Self-awareness and self-control open up the rest of the emotional intelligence toolbox.  Every person operates in a specific corporate context, and we each have a propensity towards some skills more than others.  Therefore, we will all navigate through the emotional intelligence framework and build emotional intelligent skills in our unique manner.

Denise Dampierre:  How did you discover the emotional intelligence paradigm?  Were you trained in this at business school or as a manager?

Isabelle Roux-Buisson: Emotional intelligence skills apply to both the personal and professional realms of life.  I was already sensitized to several through my family upbringing.

They did teach us these leadership skills at Harvard.  My work experience led me to fully appreciated their value.

We embark on this path with our choice of employer.  In my case, Hewlett Packard (HP)’s values and their focus on people development resonated with me.  In our team, I accepted the challenge projects, the undeveloped territories where success was uncertain.  In a few years, when I had applied my technical marketing skills with savvy, my product lines were the top performers in Europe.  These results (achievement orientation) put me on the management radar.

I believed that it was vital in any company to understand the client (self-awareness). I also realized that a passage in sales favored upward mobility at HP (social awareness).  Sales taught me empathy, listening, and solution-finding (and sometimes conflict-management).
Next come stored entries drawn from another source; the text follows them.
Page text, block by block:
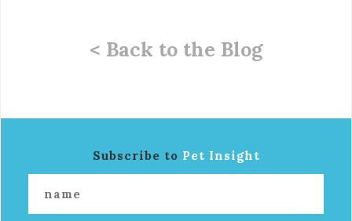
< Back to the Blog
Subscribe to Pet Insight
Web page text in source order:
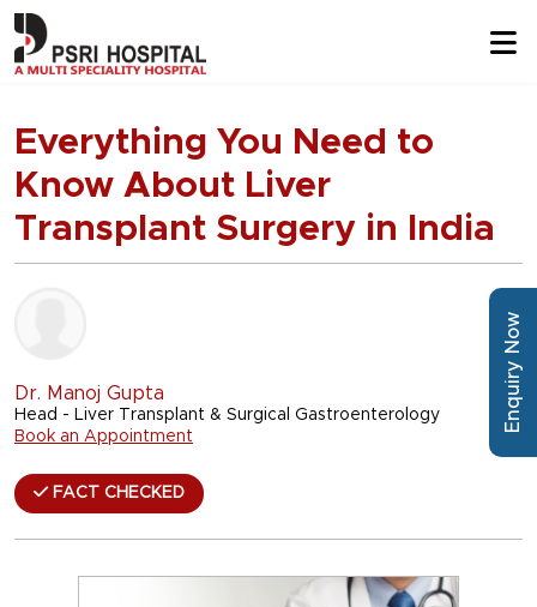
Everything You Need to
Know About Liver
Transplant Surgery in India
Dr. Manoj Gupta
Head - Liver Transplant & Surgical Gastroenterology
Book an Appointment
FACT CHECKED
Enquiry Now
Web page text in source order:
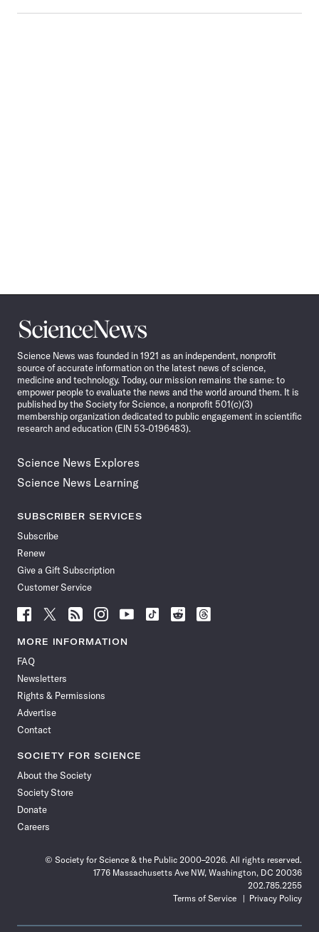
Science
News
Science News was founded in 1921 as an independent, nonprofit
source of accurate information on the latest news of science,
medicine and technology. Today, our mission remains the same: to
empower people to evaluate the news and the world around them. It is
published by the Society for Science, a nonprofit 501(c)(3)
membership organization dedicated to public engagement in scientific
research and education (EIN 53-0196483).
Science News Explores
Science News Learning
SUBSCRIBER SERVICES
Subscribe
Renew
Give a Gift Subscription
Customer Service
Follow
News
Facebook
Follow
News
Follow
News
Follow
News
Follow
News
Follow
Follow
Follow
MORE INFORMATION
FAQ
Newsletters
Rights & Permissions
Advertise
Contact
SOCIETY FOR SCIENCE
About the Society
Society Store
Donate
Careers
© Society for Science & the Public 2000–2026. All rights reserved.
1776 Massachusetts Ave NW, Washington, DC 20036
202.785.2255
Terms of Service
Privacy Policy
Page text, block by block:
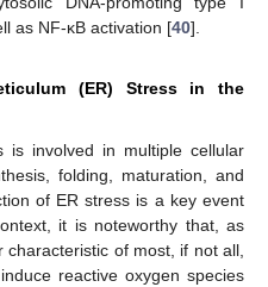
as NF-κB activation [40].
(ER) Stress in the
is involved in multiple cellular
folding, maturation, and
of ER stress is a key event
it is noteworthy that, as
characteristic of most, if not all,
reactive oxygen species

Knowing that HP is a matrix organization, I sought an international account coordination position that required collaboration with teams throughout Europe and allowed me to build a network of colleagues in other countries.  I also learned how to influence peers whose performance impacted my results.  One of my accounts was recognized for top growth in Europe.  This further confirmed to my reputation of achievement orientation.

As an individual contributor (an employee without management responsibilities), I already sought out opportunities to build emotional intelligence skills.

Self-awareness and self-management help us identify our strengths and garner a team of complementary members, with skills that compensate for areas where we are less strong.

Next, I sent out signals indicating my interest in becoming a manager and was assigned a team in a flailing district.  What an opportunity to revitalize the business!  My challenge was to ignite team spirit, build positive relationships, co-conceive and execute on a plan we all believed in, and re-instore pride.  I learned to both earn and demand respectful authority (self-management). One year later, we were recognized as Europe’s top performing district.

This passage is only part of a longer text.